* **Work item**: Only the lines below starting at the one containing "Nach den vom" and ending at the one containing "einer antisemitischen Parole" belong in the answer, each copied exactly.

* **Data extract**:
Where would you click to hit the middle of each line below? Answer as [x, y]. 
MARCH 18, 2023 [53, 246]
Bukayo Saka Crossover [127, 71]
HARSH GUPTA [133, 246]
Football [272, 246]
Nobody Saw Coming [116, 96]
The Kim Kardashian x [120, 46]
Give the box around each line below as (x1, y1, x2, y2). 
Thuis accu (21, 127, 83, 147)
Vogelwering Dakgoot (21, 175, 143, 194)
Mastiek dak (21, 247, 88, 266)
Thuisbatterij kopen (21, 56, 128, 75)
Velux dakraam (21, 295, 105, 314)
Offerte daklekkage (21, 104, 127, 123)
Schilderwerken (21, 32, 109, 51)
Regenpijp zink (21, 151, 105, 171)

---

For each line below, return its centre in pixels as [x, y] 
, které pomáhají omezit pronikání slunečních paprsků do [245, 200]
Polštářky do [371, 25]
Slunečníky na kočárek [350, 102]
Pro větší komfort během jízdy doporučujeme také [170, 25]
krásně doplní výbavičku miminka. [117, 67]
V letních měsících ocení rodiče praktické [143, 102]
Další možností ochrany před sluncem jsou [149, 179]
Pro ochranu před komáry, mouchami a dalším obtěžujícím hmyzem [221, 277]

---

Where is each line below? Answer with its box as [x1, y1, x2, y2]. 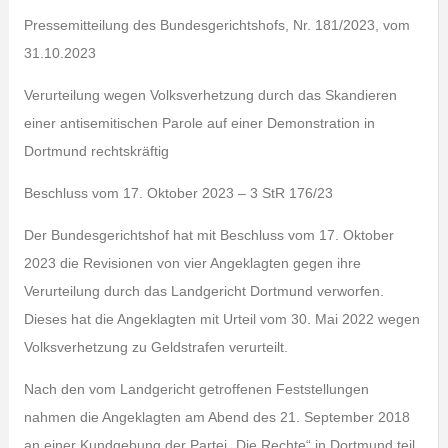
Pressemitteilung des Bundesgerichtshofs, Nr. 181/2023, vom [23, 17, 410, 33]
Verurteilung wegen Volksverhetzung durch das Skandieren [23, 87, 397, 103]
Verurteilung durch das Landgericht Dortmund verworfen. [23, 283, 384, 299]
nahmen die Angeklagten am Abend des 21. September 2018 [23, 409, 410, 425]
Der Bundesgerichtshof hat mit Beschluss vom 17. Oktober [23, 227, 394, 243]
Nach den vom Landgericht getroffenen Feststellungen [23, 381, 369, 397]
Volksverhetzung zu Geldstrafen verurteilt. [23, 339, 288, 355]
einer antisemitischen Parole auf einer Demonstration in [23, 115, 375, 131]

* **Solution for this exercise**:
Nach den vom Landgericht getroffenen Feststellungen [23, 381, 369, 397]
Volksverhetzung zu Geldstrafen verurteilt. [23, 339, 288, 355]
einer antisemitischen Parole auf einer Demonstration in [23, 115, 375, 131]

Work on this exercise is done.